%%

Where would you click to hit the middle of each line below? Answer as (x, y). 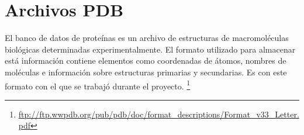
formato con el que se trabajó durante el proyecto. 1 (98, 85)
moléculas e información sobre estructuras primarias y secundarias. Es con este (146, 72)
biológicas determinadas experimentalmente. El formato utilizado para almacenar (150, 49)
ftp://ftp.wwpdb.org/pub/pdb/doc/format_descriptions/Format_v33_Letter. (159, 114)
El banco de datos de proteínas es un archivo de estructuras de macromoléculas (147, 38)
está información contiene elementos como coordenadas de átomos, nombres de (146, 60)
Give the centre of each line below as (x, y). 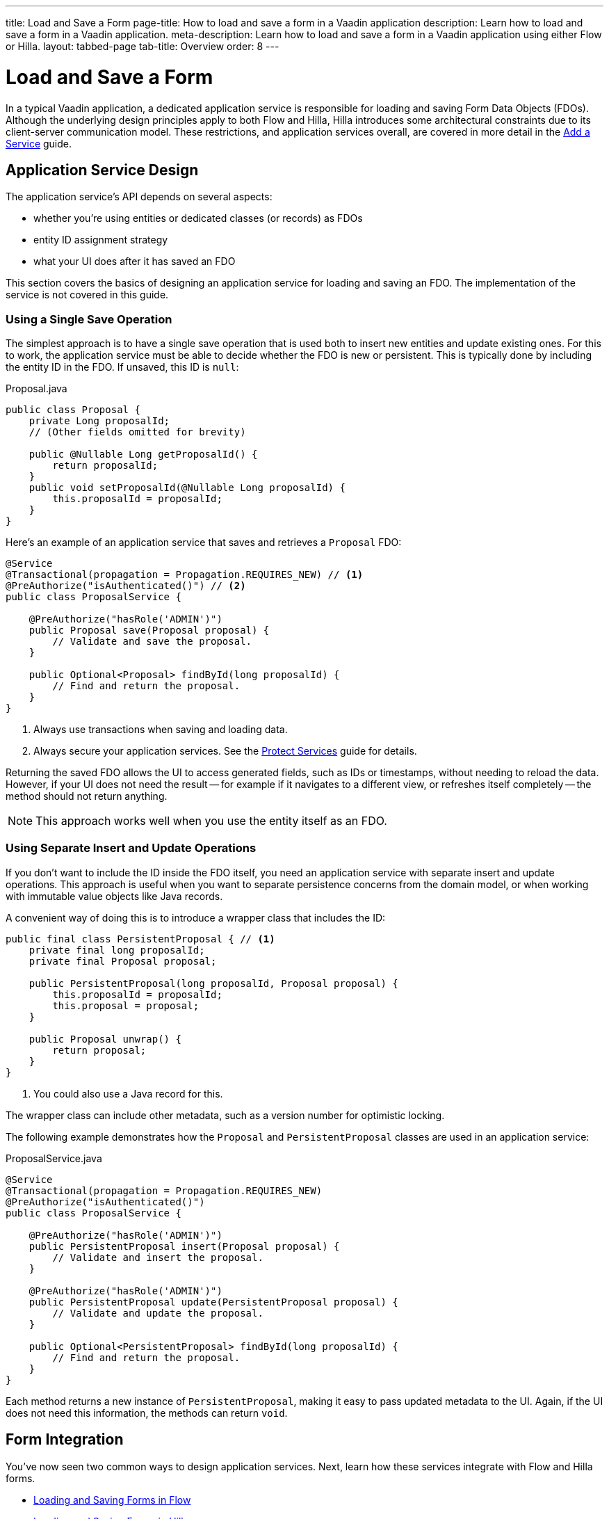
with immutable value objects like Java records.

%%

Precisely the lines from the one containing "El banco de" to the end of the data above, both included, should be printed; leave the pictures out.

El banco de datos de proteínas es un archivo de estructuras de macromoléculas (147, 38)
está información contiene elementos como coordenadas de átomos, nombres de (146, 60)
Give the centre of each line below as (x, y). 
with immutable value objects like Java records.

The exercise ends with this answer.